Friday, 16 October 2009

Shopping list for weekend

Socks
Whisky
Matches
Bread
Cheese
Coffee (the last batch grew mould!)
Bacon
Green stuff and oranges - to prevent scurvy!
Sleeping in the Stone Caravan tomorrow, and the weather just turned a
tad chilly. I know I've slept up there in cold weather before (hell,
I've slept with ice forming on the walls around me), but that was when
the cottage was well aired, and when I had been well seasoned by living
up there all the way through the autumn.

I'll be packing thermals and whiskey, just in case.

Of course I will also be taking the new netbook, and a sack full of
battery. So when I'm not scrubbing the kitchen floor (sharp sand, to
clean off generations worth of mud and mould) I'll be writing....

I just discovered "write-or-die" by Dr Wicked
http://lab.drwicked.com/writeordie.html

Fabulous - gets me typing every time. Just try out those eeeevil sounds
on the normal mode.
And he's working on an off-line version, which will be even sweeter!

Thursday, 15 October 2009

Working hard to finish the Ethiopian script, it just seems to crawl along. 

I'm also transcribing a stage script which I put together 10 years ago  (Oh crap, 10 years?  I am soooooo old!) - which exists only as a photocopy of the Stage Managers notes, some scribbled diagrams and a handful of excellent photographs.

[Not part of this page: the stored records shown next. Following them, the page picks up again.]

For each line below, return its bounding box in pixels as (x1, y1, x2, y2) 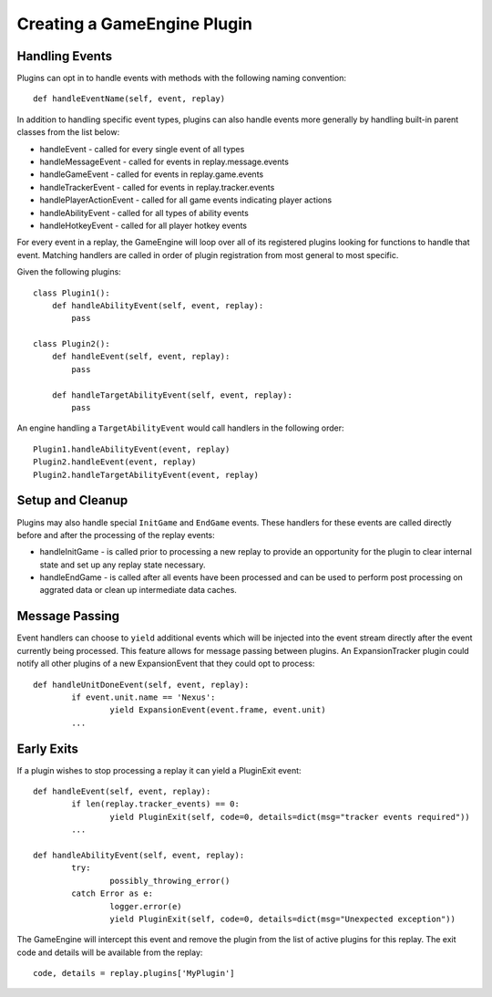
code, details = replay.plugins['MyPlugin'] (33, 968, 236, 979)
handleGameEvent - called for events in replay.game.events (39, 169, 264, 180)
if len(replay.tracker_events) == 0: (71, 799, 241, 809)
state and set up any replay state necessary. (39, 559, 206, 570)
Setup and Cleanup (16, 493, 128, 508)
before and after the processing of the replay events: (16, 529, 216, 540)
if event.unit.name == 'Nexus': (71, 691, 216, 702)
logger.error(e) (109, 901, 182, 911)

My Lead Actor was single but dating at the first read through - by the last night he was pregnant and engaged.  I bumped into Mrs Lead Actor a few months ago, and the strapping pre-teen who was conceived one night after rehearsals.  So old!  So very very old!

Making a stage play is so much quicker than writing a film - you just need a room, some people with excellent memories for movement and language, and lots and lots and lots of gaffer tape.  You can do it in a weekend.

I wonder if carrying gaffer tape will speed up the writing?